По моим щекам стекали ручейки пота, смешанные со слезами.
Я представила Наварра; он смотрел на остров Сите, опираясь на ограду балкона. «Я приехал, потому что верю вам, тетя Катерина. Я верю, хотя все это невероятно, в то, что мы с вами видели одно и то же и желаем предотвратить худшее».
Затем я представила Жанну. Она стояла на лужайке рядом с трехлетним Генрихом и с любопытством смотрела вслед Нострадамусу. «Какой глупый человек».
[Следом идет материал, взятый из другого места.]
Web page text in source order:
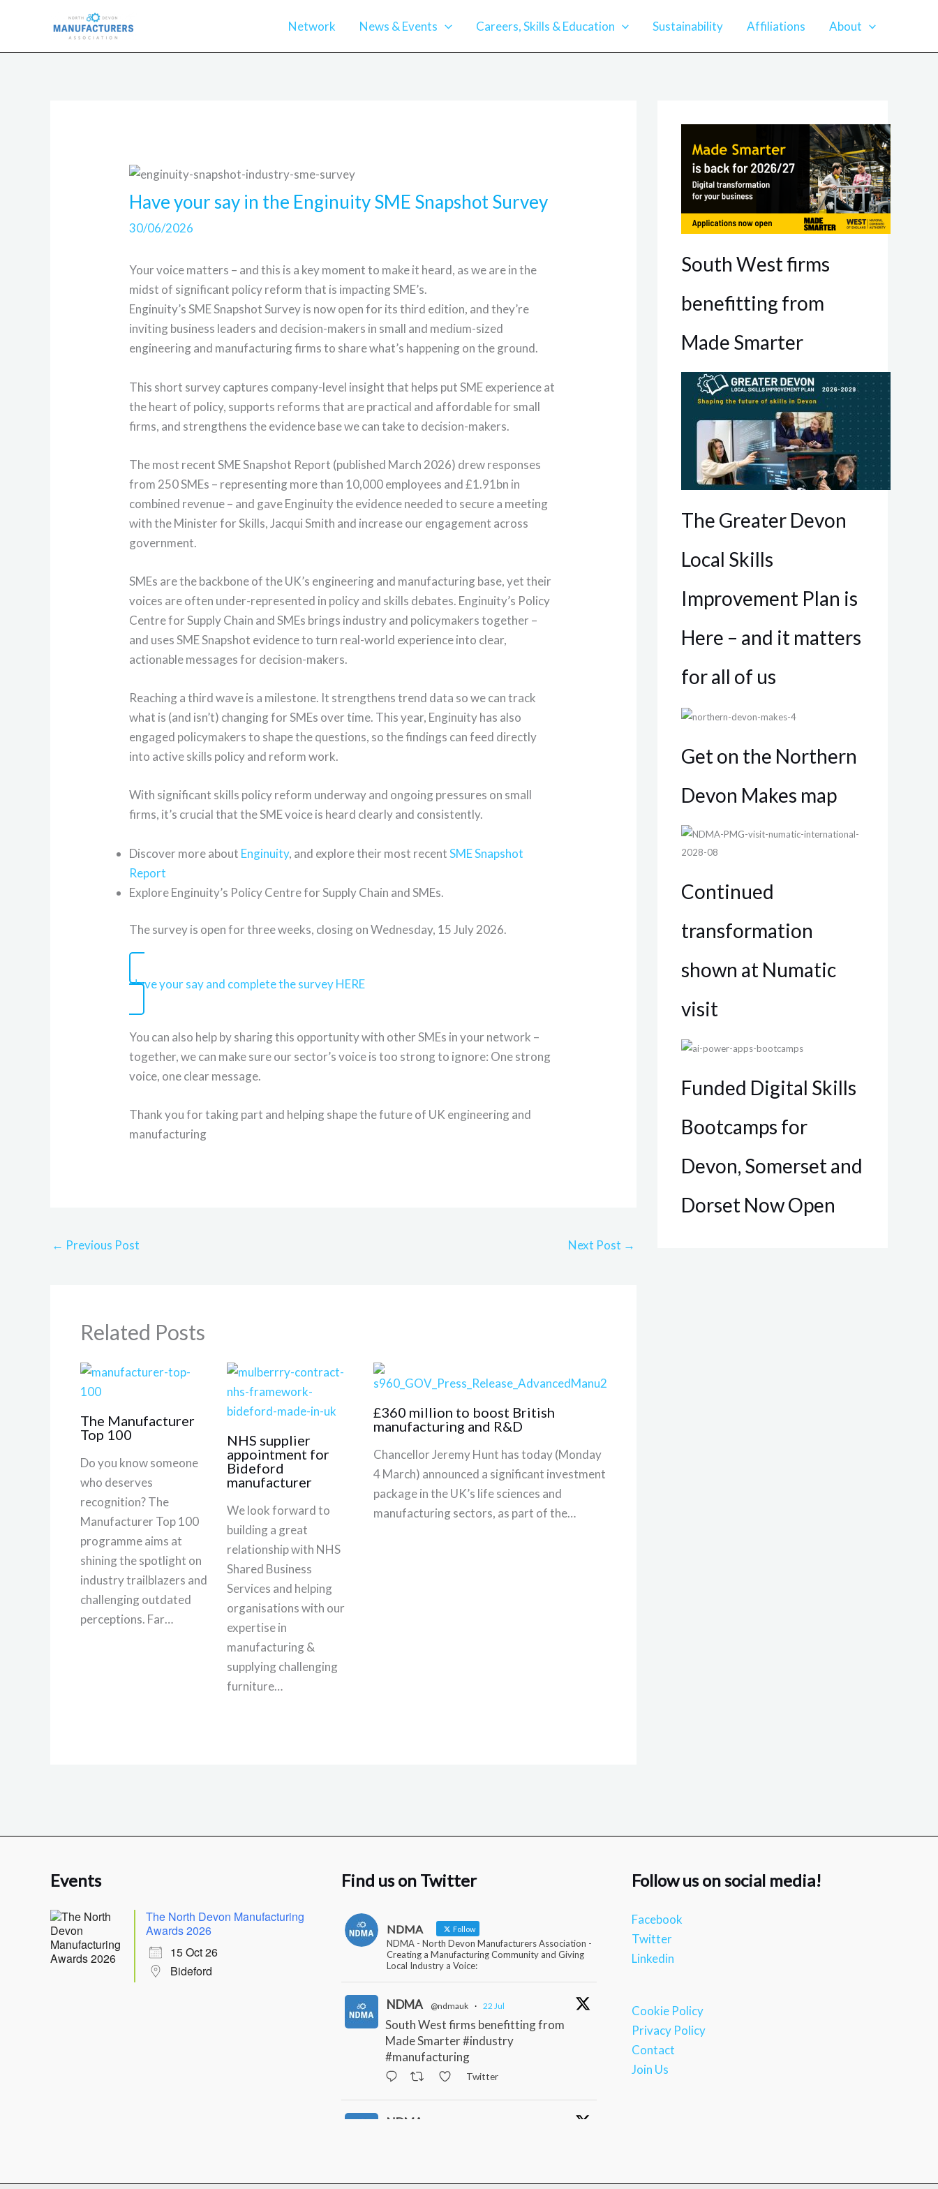
Network News & Events Careers, Skills & Education Sustainability Affiliations About
Have your say in the Enginuity SME Snapshot Survey
30/06/2026
Your voice matters – and this is a key moment to make it heard, as we are in the
midst of significant policy reform that is impacting SME’s.
Enginuity’s SME Snapshot Survey is now open for its third edition, and they’re
inviting business leaders and decision-makers in small and medium-sized
engineering and manufacturing firms to share what’s happening on the ground.
This short survey captures company-level insight that helps put SME experience at
the heart of policy, supports reforms that are practical and affordable for small
firms, and strengthens the evidence base we can take to decision-makers.
The most recent SME Snapshot Report (published March 2026) drew responses
from 250 SMEs – representing more than 10,000 employees and £1.91bn in
combined revenue – and gave Enginuity the evidence needed to secure a meeting
with the Minister for Skills, Jacqui Smith and increase our engagement across
government.
SMEs are the backbone of the UK’s engineering and manufacturing base, yet their
voices are often under-represented in policy and skills debates. Enginuity’s Policy
Centre for Supply Chain and SMEs brings industry and policymakers together –
and uses SME Snapshot evidence to turn real-world experience into clear,
actionable messages for decision-makers.
Reaching a third wave is a milestone. It strengthens trend data so we can track
what is (and isn’t) changing for SMEs over time. This year, Enginuity has also
engaged policymakers to shape the questions, so the findings can feed directly
into active skills policy and reform work.
With significant skills policy reform underway and ongoing pressures on small
firms, it’s crucial that the SME voice is heard clearly and consistently.
Discover more about Enginuity, and explore their most recentSME Snapshot
Report
Explore Enginuity’s Policy Centre for Supply Chain and SMEs.
The survey is open for three weeks, closing on Wednesday, 15 July 2026.
Have your say and complete the survey HERE
You can also help by sharing this opportunity with other SMEs in your network –
together, we can make sure our sector’s voice is too strong to ignore: One strong
voice, one clear message.
Thank you for taking part and helping shape the future of UK engineering and
manufacturing
← Previous Post Next Post →
Related Posts
The Manufacturer
Top 100
Do you know someone
who deserves
recognition? The
Manufacturer Top 100
programme aims at
shining the spotlight on
industry trailblazers and
challenging outdated
perceptions. Far…
NHS supplier
appointment for
Bideford
manufacturer
We look forward to
building a great
relationship with NHS
Shared Business
Services and helping
organisations with our
expertise in
manufacturing &
supplying challenging
furniture…
£360 million to boost British
manufacturing and R&D
Chancellor Jeremy Hunt has today (Monday
4 March) announced a significant investment
package in the UK’s life sciences and
manufacturing sectors, as part of the…
South West firms
benefitting from
Made Smarter
The Greater Devon
Local Skills
Improvement Plan is
Here – and it matters
for all of us
Get on the Northern
Devon Makes map
Continued
transformation
shown at Numatic
visit
Funded Digital Skills
Bootcamps for
Devon, Somerset and
Dorset Now Open
Events
The North Devon Manufacturing
Awards 2026
15 Oct 26
Bideford
Find us on Twitter
NDMA Follow
NDMA - North Devon Manufacturers Association -
Creating a Manufacturing Community and Giving
Local Industry a Voice:
NDMA @ndmauk · 22 Jul
South West firms benefitting from
Made Smarter #industry
#manufacturing
Twitter
NDMA
Follow us on social media!
Facebook
Twitter
Linkedin
Cookie Policy
Privacy Policy
Contact
Join Us

Я открыла глаза, взглянула на дрожащий желтый свет лампы. Готовясь к свадьбе, я совсем забыла о послании, которое Жанна написала мне на смертном одре. Тогда я не хотела портить себе радость, но сейчас даже горе было для меня желанным отвлечением от грядущего ужаса.
Взяв ключ от верхнего ящика стола, я повернулась к резной панели возле своего локтя и открыла маленький тайник в стене.
Внутри хранились документы, о которых я почти забыла: пожелтевший пергамент со словами, которые мой покойный супруг продиктовал Руджиери в Шомоне, катрен, написанный рукой Нострадамуса незадолго до того, как он уехал из Блуа. Здесь же лежали драгоценности, в том числе и бесценное ожерелье из рубинов, жемчужин и бриллиантов, которое подарил мне на свадьбу Папа Климент. Тут же находилась маленькая бархатная коробочка с изысканной изумрудной брошью — подарок Жанны.